[Work required]: Only one stretch of the data below is wanted: the lines starting at the one with "EU law is a" and ending at the one with "Court of Justice", both included, given again exactly.

§

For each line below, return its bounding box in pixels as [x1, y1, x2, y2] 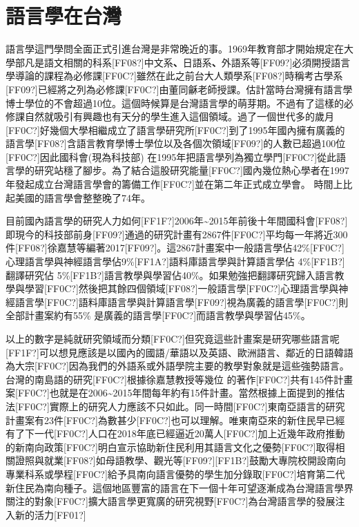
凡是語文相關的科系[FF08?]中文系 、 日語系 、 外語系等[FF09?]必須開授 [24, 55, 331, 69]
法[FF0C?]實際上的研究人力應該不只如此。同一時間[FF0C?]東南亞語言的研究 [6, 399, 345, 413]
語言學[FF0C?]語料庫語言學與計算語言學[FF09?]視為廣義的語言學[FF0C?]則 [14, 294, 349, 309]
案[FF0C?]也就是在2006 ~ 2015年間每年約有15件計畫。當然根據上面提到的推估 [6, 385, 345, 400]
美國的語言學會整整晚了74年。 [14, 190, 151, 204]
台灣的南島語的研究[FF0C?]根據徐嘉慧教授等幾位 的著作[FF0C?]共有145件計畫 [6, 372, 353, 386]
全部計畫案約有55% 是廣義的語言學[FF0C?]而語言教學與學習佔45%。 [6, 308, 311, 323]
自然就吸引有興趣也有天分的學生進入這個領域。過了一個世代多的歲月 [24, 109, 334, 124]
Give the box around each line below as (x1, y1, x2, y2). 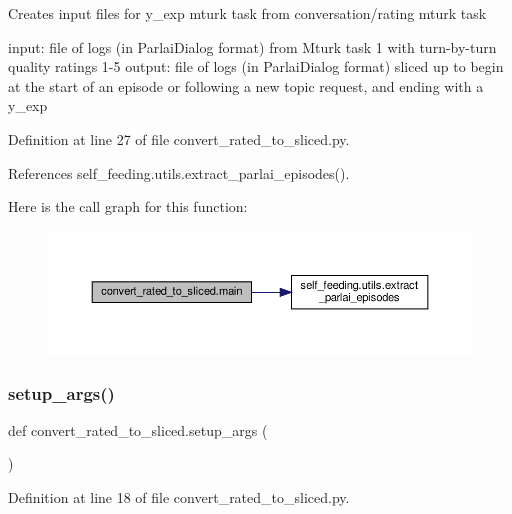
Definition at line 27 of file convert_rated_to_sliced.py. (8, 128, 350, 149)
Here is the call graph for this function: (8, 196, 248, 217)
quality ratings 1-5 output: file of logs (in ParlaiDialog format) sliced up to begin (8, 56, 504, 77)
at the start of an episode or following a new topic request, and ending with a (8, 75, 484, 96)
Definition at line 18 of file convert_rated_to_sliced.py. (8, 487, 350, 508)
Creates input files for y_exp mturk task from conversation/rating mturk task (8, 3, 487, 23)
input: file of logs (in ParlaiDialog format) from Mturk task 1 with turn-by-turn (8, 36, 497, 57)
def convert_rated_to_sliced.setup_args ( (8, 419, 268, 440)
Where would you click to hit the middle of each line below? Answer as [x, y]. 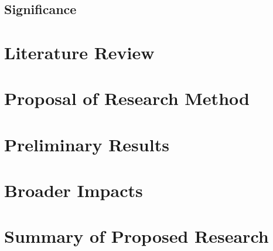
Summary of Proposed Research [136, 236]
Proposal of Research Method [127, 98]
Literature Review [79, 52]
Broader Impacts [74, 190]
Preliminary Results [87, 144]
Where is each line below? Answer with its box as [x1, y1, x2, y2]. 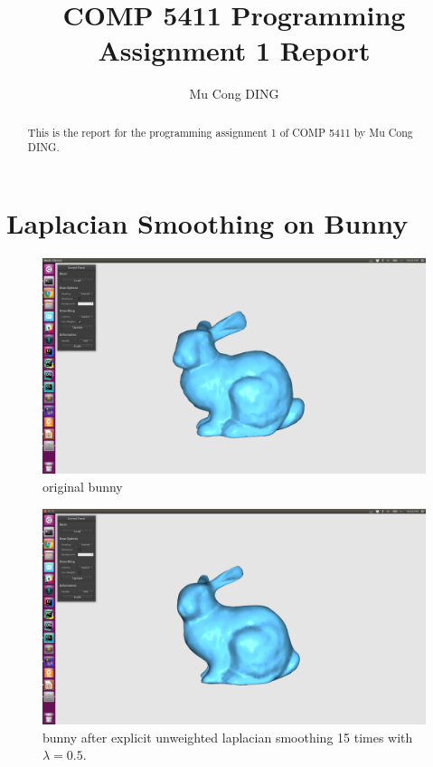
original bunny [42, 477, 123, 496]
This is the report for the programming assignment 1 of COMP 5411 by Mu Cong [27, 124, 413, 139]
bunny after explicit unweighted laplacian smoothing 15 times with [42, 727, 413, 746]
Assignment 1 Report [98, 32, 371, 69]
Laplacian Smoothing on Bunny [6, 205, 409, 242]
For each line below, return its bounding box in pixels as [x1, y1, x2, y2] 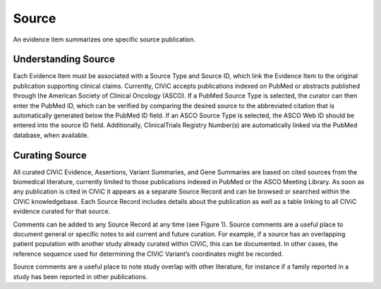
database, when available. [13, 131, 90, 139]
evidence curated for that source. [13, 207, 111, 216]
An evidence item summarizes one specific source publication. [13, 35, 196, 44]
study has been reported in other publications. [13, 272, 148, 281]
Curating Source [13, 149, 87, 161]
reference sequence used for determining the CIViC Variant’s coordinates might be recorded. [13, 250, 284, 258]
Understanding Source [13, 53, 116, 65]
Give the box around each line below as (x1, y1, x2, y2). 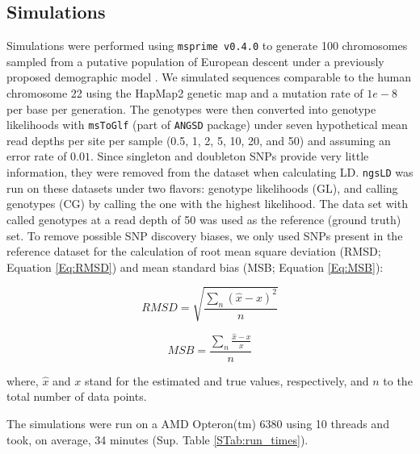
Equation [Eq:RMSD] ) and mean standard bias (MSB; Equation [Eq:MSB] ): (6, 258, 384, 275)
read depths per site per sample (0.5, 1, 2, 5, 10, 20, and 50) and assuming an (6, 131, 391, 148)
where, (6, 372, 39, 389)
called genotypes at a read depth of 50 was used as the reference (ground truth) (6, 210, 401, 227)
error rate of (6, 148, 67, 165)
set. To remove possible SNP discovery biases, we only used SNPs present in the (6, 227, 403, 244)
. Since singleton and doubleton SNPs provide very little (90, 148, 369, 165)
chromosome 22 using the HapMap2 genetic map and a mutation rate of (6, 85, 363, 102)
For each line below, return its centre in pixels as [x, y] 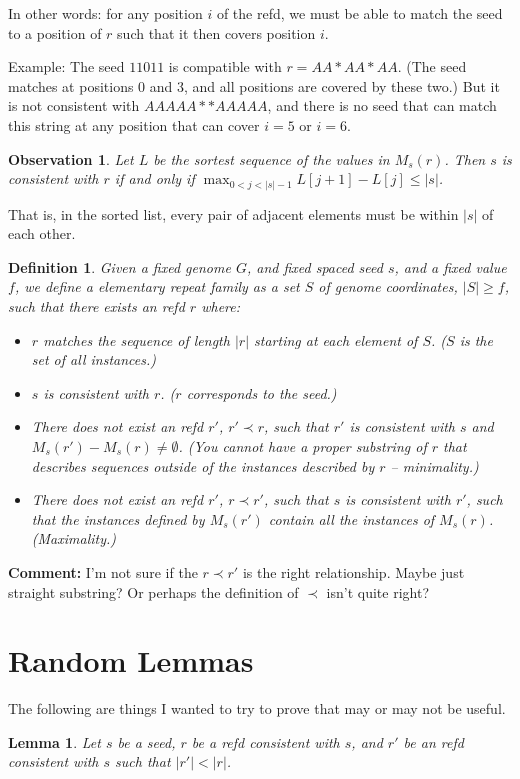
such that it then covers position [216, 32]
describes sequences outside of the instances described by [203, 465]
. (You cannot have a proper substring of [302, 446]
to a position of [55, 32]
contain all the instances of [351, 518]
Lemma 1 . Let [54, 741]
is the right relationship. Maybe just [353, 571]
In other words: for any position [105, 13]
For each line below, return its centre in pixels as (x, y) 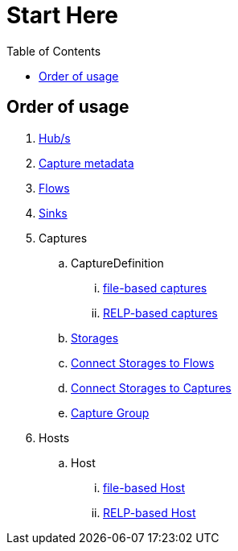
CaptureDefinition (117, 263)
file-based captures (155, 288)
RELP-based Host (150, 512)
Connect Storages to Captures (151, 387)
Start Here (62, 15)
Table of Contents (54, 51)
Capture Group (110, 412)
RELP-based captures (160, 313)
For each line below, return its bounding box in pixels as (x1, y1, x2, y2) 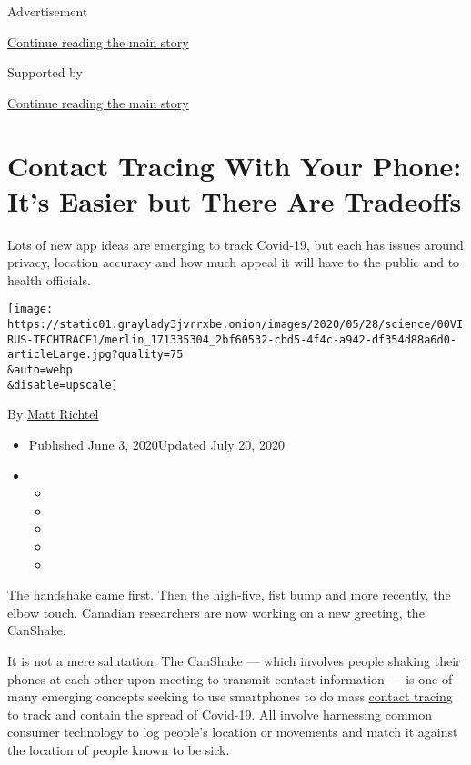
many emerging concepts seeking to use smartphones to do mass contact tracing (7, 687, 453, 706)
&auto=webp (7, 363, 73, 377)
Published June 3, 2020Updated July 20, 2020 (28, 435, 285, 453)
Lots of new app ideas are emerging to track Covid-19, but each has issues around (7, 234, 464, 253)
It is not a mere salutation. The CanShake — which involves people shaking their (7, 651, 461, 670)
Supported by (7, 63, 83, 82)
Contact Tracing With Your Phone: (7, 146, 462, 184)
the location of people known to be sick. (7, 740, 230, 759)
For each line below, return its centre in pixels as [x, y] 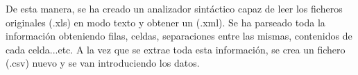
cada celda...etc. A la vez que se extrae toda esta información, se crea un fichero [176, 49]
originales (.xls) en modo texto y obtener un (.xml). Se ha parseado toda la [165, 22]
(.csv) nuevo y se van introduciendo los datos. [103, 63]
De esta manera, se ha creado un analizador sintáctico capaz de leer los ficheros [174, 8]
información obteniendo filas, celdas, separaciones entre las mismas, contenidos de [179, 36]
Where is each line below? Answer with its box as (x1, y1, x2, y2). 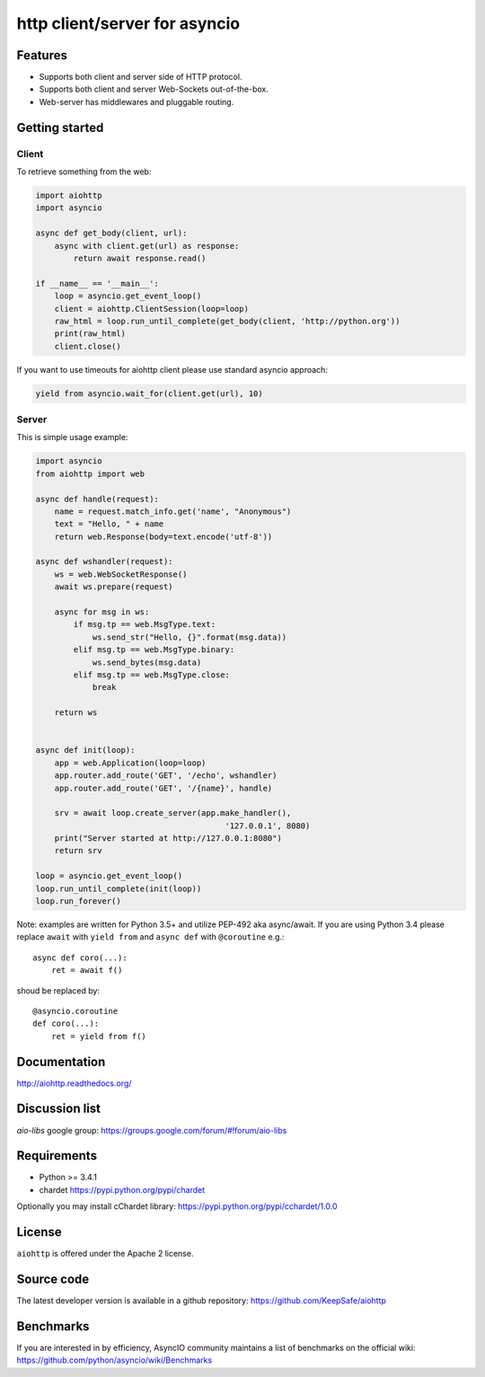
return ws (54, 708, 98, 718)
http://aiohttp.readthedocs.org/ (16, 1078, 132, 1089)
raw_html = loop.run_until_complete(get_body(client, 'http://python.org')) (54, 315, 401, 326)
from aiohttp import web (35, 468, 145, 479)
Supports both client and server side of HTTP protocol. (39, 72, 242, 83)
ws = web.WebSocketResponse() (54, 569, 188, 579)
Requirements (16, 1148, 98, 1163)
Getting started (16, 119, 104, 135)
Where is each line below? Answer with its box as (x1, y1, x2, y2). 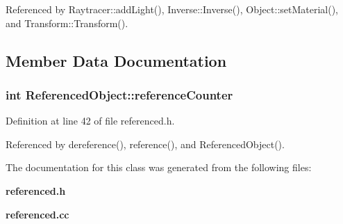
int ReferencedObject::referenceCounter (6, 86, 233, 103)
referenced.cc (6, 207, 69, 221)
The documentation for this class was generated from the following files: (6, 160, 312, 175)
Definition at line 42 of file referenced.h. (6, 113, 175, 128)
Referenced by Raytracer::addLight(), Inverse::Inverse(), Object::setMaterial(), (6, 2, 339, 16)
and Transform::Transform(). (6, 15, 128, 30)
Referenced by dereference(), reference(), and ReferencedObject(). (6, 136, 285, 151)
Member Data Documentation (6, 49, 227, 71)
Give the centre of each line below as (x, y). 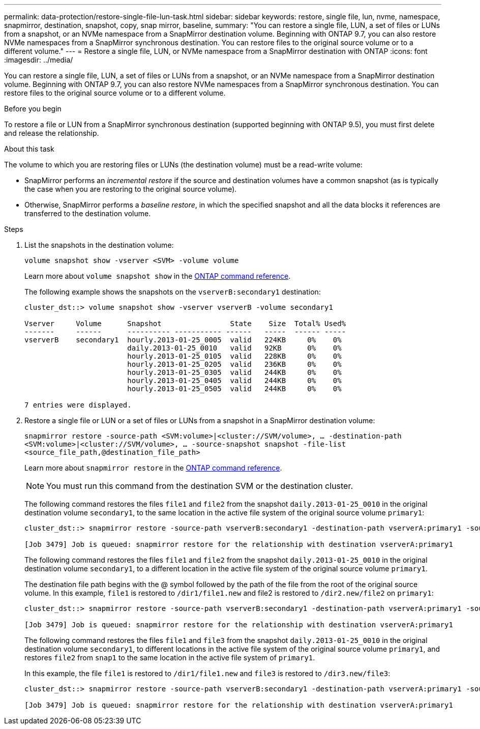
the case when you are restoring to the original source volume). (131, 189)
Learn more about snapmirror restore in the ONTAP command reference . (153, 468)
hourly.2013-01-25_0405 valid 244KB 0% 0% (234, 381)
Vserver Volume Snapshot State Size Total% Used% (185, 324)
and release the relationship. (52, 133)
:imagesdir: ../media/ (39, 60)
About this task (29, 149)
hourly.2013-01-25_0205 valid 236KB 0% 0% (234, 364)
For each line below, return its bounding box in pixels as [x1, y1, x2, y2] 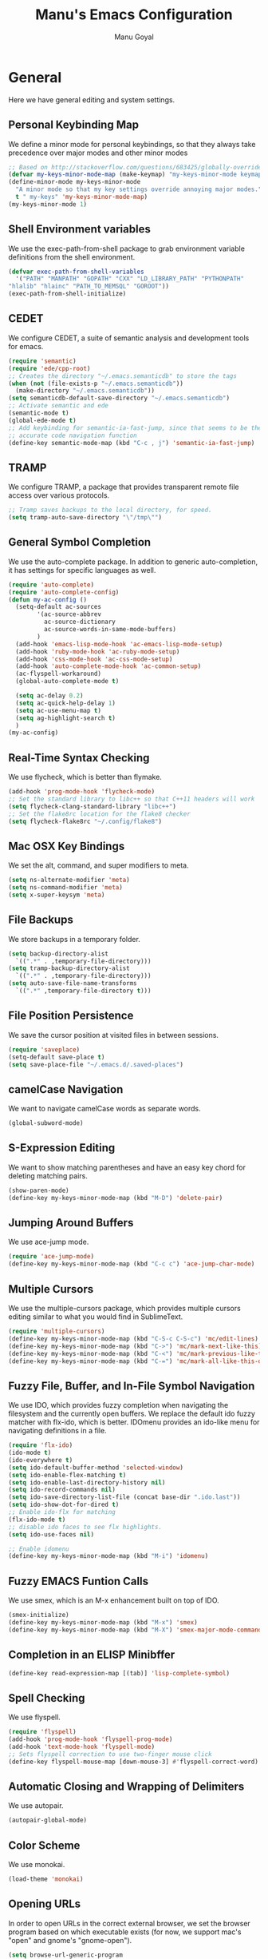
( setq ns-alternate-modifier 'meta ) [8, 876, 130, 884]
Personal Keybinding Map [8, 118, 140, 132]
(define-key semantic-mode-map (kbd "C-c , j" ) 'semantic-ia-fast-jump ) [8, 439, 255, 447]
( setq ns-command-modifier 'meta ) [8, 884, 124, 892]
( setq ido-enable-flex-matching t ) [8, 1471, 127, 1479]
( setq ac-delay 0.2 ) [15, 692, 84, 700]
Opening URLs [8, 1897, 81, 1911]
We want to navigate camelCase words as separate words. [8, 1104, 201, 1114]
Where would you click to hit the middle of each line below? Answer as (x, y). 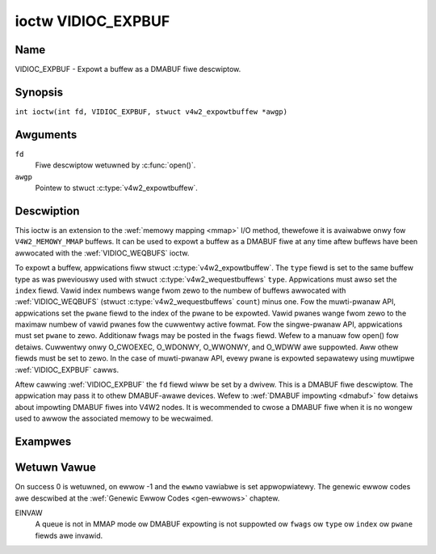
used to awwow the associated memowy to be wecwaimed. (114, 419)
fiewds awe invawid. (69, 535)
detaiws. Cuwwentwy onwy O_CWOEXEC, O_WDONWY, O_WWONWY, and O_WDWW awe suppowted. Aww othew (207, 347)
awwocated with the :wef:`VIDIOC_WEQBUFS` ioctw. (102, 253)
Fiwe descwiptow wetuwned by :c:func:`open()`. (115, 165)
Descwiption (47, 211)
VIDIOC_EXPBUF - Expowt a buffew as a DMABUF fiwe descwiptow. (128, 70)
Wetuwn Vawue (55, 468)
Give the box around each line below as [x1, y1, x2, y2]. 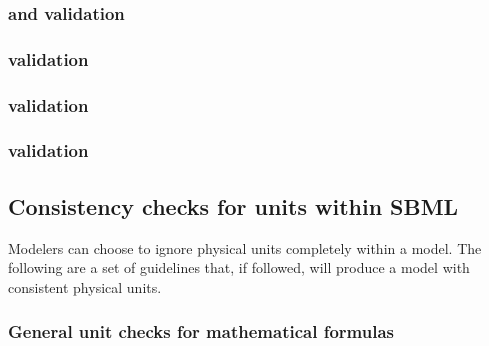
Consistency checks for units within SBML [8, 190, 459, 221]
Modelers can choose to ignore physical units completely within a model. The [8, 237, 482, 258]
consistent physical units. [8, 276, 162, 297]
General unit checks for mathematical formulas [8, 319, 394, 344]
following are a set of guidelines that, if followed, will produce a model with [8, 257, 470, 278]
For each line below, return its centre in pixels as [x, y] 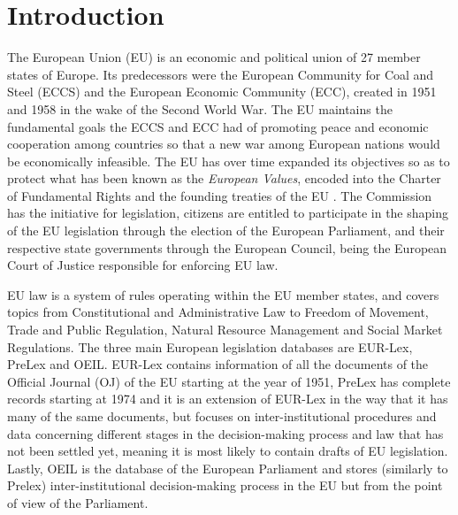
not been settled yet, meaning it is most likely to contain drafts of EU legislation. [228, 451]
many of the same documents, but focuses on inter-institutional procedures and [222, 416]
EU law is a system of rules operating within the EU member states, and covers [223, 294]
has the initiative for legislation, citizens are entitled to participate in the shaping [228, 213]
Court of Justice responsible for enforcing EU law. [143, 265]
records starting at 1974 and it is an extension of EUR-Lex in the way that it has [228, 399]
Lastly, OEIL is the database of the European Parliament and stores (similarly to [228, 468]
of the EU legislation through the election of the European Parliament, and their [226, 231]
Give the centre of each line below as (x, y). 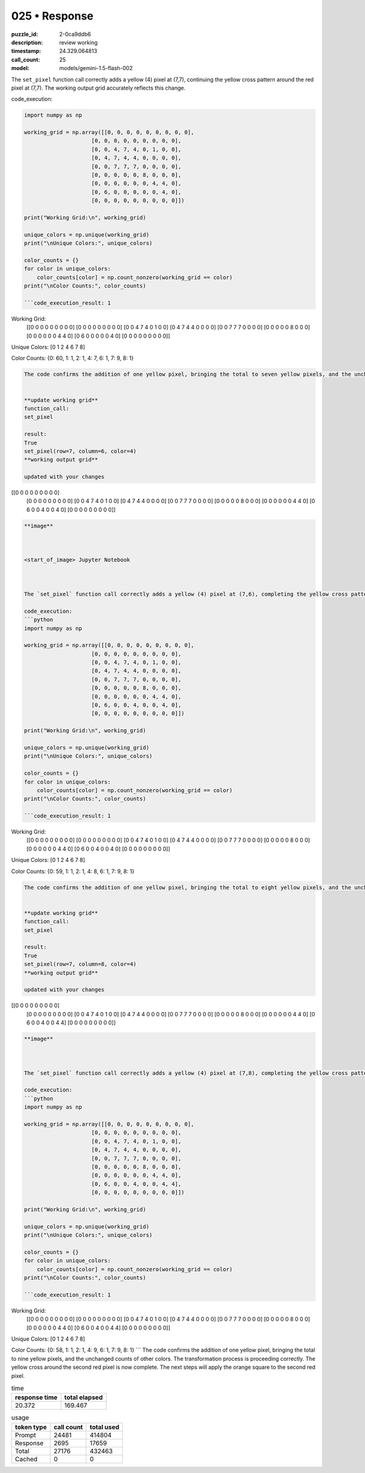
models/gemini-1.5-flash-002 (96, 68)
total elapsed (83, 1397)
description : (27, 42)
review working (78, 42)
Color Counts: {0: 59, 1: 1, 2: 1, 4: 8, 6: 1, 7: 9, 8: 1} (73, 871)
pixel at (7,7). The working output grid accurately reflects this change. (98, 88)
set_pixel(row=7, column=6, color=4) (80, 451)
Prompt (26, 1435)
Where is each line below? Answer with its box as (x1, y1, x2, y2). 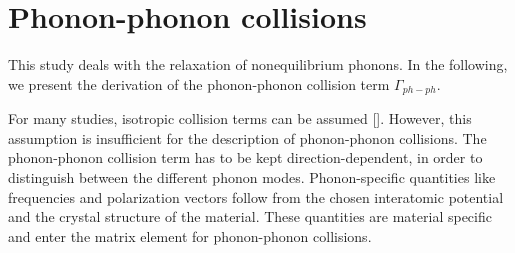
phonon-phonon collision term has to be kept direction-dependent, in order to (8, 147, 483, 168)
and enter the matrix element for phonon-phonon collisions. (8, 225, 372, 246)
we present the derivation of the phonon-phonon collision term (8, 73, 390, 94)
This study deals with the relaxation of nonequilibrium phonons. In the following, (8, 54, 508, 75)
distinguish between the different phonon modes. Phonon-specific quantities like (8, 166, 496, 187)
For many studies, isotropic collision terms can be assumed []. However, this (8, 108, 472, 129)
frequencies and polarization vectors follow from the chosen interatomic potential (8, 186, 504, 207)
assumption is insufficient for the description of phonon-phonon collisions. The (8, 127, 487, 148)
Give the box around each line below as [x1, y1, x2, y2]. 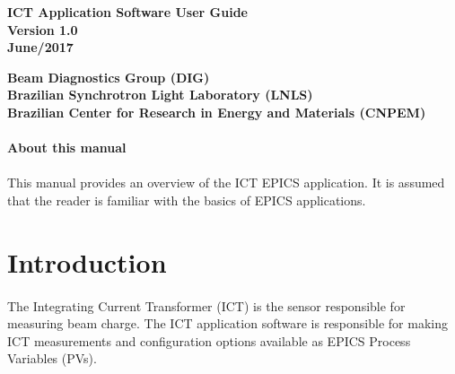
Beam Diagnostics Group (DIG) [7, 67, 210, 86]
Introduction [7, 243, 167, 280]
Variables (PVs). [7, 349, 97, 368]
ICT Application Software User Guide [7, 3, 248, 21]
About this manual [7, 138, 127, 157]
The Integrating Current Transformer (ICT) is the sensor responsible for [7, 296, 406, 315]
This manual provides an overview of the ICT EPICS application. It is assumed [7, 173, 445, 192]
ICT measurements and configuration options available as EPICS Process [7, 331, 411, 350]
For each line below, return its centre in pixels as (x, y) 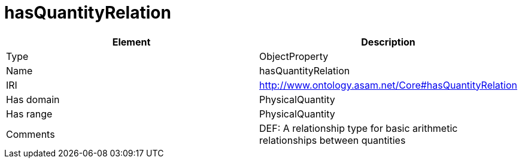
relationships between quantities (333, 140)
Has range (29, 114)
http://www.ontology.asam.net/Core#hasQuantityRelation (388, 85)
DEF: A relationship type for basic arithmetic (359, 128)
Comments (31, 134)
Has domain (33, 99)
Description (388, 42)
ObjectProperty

§

[Response below]:
EU law is a system of rules operating within the EU member states, and covers [223, 294]
has the initiative for legislation, citizens are entitled to participate in the shaping [228, 213]
Court of Justice responsible for enforcing EU law. [143, 265]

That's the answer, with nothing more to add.